From this perspective, the idea that the best response is the simplest and bluntest fix may seem a bit counterintuitive. How are you supposed to understand the root cause and prevent future occurrences, after all, if you don’t carefully analyze each incident and develop a response plan customized to it? If you’re being paid six figures to manage reliability, why would you automate mitigations of complex problems? And aren’t quick fixes dirty fixes?
Well, not necessarily. There’s a solid argument to be made (and Mace makes it) that the number-one priority in incident response should be to minimize the amount of disruption that your users experience. Whichever response helps you minimize MTTR, then, is the best response. Gaining a deep understanding of an issue before you resolve it doesn’t win you any points if you could have resolved it faster via a generic mitigation.

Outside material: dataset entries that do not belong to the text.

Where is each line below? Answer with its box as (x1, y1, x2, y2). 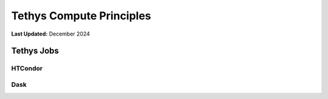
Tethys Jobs (11, 46, 59, 56)
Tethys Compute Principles (11, 9, 151, 22)
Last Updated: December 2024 (11, 30, 91, 37)
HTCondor (11, 64, 43, 72)

It certainly doesn’t help you achieve your SLAs, either. The only thing that matters there is what you actually achieve, not how you achieve it. Good luck telling your users, “yes, we failed to uphold our SLA guarantees, but please know that it was only because we are so committed to manual root-cause analysis.” Your users don’t care about root-cause analysis. They only care about uptime and performance.
Plus, it’s not as if generic mitigations and careful analysis of an incident are mutually exclusive. You can, and should, perform the deep analysis you need to understand what went wrong after you use a generic mitigation to solve an issue. But you need not wait until you have that understanding to resolve the problem. Or, even better, you can rely on automated tools to perform root-cause analysis for you, even if you also use a generic mitigation to fix it.

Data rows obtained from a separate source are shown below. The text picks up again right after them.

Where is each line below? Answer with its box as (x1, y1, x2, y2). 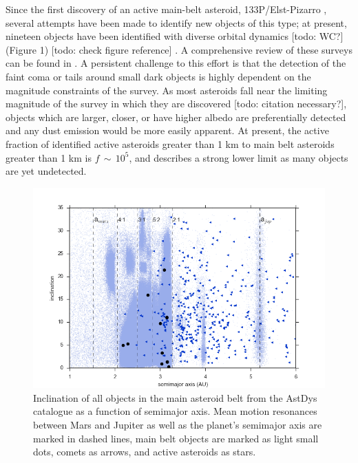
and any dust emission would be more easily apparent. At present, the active (6, 123, 329, 138)
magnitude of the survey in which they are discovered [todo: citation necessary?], (6, 96, 347, 111)
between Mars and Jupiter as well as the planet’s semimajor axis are (33, 418, 322, 431)
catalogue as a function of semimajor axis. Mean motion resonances (33, 404, 317, 418)
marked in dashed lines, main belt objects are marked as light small (33, 431, 319, 445)
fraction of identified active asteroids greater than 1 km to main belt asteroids (6, 136, 335, 151)
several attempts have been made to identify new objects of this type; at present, (6, 15, 347, 30)
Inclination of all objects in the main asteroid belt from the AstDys (33, 390, 317, 405)

Generic Mitigation and Site Reliability Management
This brings us to some larger points about how the concept of generic mitigations reinforces best practices in reliability management as a whole.
Traditionally, a lot of talk about incident management has focused on what you should theoretically do, not what most teams actually do. You should theoretically have carefully orchestrated playbooks for each and every type of incident that could ever possibly befall your systems. In reality, no one can achieve that.
You should theoretically triage incidents so that the ideal person responds each time. In reality, it’s pretty tricky to figure out who the ideal response candidate is until after the issue has been resolved.
In theory, you should make sure that your developers, SREs, and IT engineers all share equal ownership in the incident response process. In reality, it can be difficult to effectively integrate developers, largely because the language and tools of incident response have traditionally been foreign to them.
What I’m getting at is that a healthy incident response strategy is one that is rooted in reality and pragmatism, not theory and idealism. Your goal should be to keep your team as happy as reasonably possible by mitigating toil and automating communication between them, even if you don’t always have the perfect response plan on hand. You should strive to automate the playbooks you have, rather than trying to develop a playbook for every possible incident that could theoretically occur. You should certainly perform root-cause analysis, but never at the expense of solving the incident in the most expedient way possible.
The conversation around generic mitigations is valuable as a reminder that we need to take a real-world approach to reliability management. Achieving perfection is great if you can do it without sacrificing other priorities. But you typically can’t, and you should focus on getting the most out of the incident response team, tools, and strategies. That means automating whatever you can, and not beating yourself up about processes that are not perfect.